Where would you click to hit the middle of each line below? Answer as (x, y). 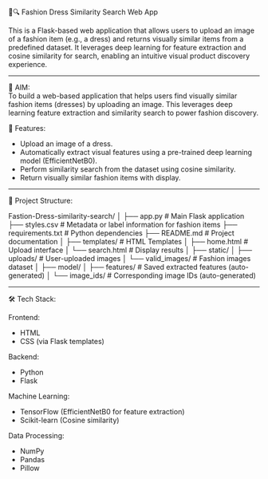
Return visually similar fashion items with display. (100, 178)
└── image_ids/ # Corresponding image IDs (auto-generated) (155, 275)
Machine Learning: (39, 396)
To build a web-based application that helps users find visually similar (123, 96)
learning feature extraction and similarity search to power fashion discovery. (134, 113)
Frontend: (24, 317)
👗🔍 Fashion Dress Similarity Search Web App (83, 12)
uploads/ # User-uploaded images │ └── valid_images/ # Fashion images (130, 258)
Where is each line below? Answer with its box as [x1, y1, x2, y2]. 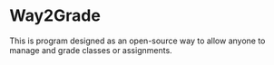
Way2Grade [9, 5, 102, 26]
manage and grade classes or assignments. [9, 44, 172, 55]
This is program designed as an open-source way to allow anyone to [9, 35, 266, 46]
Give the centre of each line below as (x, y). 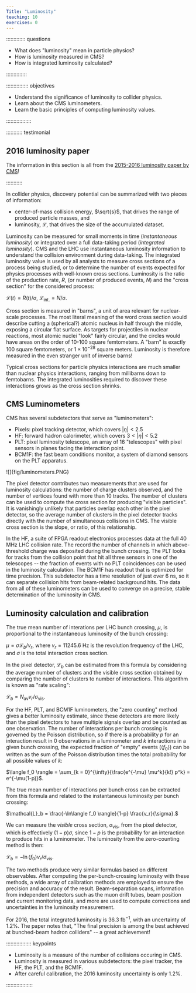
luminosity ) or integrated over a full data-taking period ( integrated (85, 243)
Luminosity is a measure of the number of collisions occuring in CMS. (98, 955)
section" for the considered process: (50, 286)
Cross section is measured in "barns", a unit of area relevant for (83, 311)
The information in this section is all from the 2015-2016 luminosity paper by (97, 165)
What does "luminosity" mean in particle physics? (74, 51)
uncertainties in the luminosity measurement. (61, 907)
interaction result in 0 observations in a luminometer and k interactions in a (96, 740)
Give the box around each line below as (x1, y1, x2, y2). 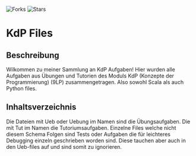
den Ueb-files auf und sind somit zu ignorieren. (6, 143, 122, 150)
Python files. (6, 85, 37, 92)
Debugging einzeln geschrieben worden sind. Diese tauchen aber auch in (6, 137, 186, 144)
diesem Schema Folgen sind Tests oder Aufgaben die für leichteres (6, 130, 171, 138)
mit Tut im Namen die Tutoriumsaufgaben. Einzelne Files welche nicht (6, 124, 176, 131)
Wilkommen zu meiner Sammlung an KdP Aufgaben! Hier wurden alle (6, 66, 175, 73)
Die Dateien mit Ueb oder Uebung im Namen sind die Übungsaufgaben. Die (6, 118, 191, 125)
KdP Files (6, 27, 53, 40)
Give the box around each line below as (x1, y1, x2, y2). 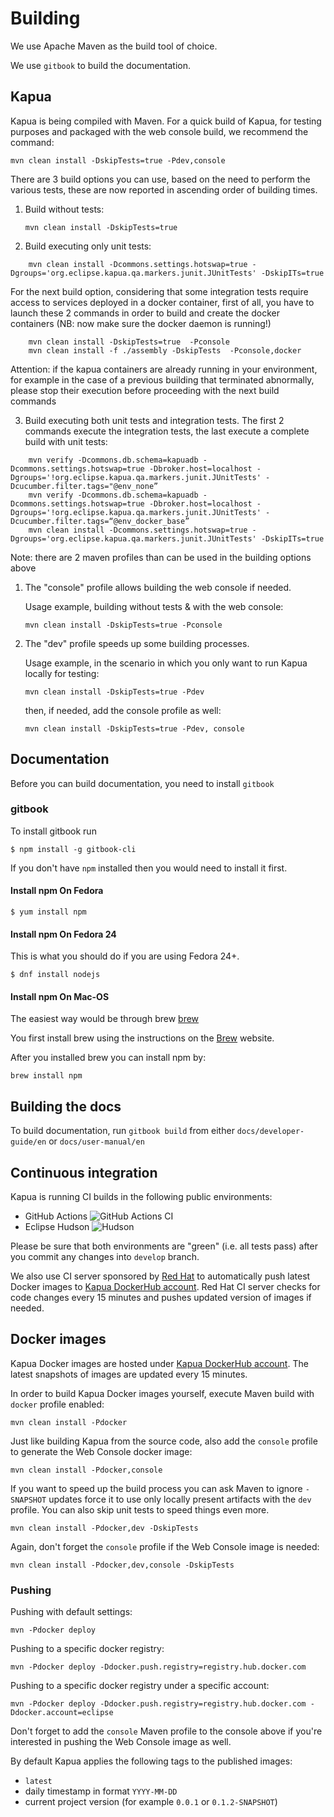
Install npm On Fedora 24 (10, 928, 117, 940)
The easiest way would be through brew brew (10, 1013, 200, 1025)
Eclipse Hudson (24, 1221, 90, 1233)
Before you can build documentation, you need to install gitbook (10, 777, 275, 789)
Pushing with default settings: (10, 1606, 133, 1618)
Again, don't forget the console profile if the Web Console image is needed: (10, 1540, 320, 1552)
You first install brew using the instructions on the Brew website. (10, 1032, 275, 1044)
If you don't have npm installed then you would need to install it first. (10, 862, 288, 874)
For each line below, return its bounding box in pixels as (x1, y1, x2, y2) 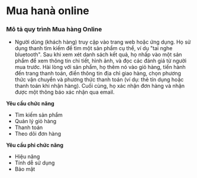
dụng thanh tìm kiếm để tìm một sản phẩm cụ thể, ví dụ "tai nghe (14, 45, 173, 52)
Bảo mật (14, 166, 35, 173)
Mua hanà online (6, 4, 90, 18)
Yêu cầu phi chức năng (6, 141, 64, 149)
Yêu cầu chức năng (6, 100, 54, 107)
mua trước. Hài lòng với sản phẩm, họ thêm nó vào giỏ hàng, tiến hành (14, 64, 186, 71)
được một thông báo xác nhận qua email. (14, 88, 115, 95)
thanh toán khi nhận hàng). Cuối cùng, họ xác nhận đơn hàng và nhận (14, 83, 185, 90)
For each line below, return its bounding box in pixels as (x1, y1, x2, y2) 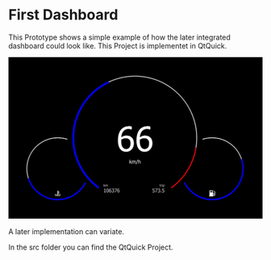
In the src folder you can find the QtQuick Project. (8, 242, 173, 252)
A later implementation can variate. (8, 227, 125, 237)
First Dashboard (8, 6, 119, 24)
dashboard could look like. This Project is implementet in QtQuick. (8, 40, 227, 50)
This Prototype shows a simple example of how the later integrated (8, 32, 231, 42)
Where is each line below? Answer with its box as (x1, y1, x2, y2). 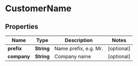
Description (65, 37, 93, 44)
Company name (54, 53, 91, 60)
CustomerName (5, 3, 71, 14)
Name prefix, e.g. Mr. (54, 45, 103, 52)
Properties (5, 22, 38, 31)
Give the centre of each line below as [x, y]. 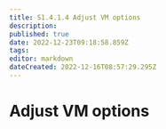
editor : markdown [41, 59]
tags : [19, 51]
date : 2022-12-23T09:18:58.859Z [69, 42]
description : [33, 26]
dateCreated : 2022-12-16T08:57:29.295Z [83, 68]
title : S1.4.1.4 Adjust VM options [75, 17]
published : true [39, 34]
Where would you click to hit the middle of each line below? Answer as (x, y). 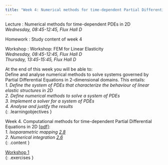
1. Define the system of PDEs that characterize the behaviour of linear (77, 85)
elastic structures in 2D (29, 90)
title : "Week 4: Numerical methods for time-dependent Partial (72, 10)
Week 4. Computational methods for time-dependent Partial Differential (78, 121)
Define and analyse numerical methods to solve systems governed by (77, 74)
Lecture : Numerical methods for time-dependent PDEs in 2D (68, 24)
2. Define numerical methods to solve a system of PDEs (62, 95)
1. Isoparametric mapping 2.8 (35, 132)
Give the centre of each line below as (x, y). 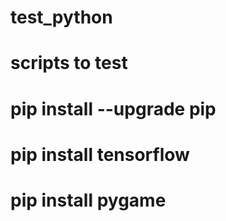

□ □ □ □ □

**Task directions:** Leave out the pictures, and write out exactly the lines from the one containing "published : true [39, 34]" through the last line of the listing, both included.

**Written response:**
published : true [39, 34]
Where would you click to hit the middle of each line below? Answer as (x, y). 
1. Define the system of PDEs that characterize the behaviour of linear (77, 85)
elastic structures in 2D (29, 90)
title : "Week 4: Numerical methods for time-dependent Partial (72, 10)
Week 4. Computational methods for time-dependent Partial Differential (78, 121)
Define and analyse numerical methods to solve systems governed by (77, 74)
Lecture : Numerical methods for time-dependent PDEs in 2D (68, 24)
2. Define numerical methods to solve a system of PDEs (62, 95)
1. Isoparametric mapping 2.8 (35, 132)
Give the centre of each line below as (x, y). 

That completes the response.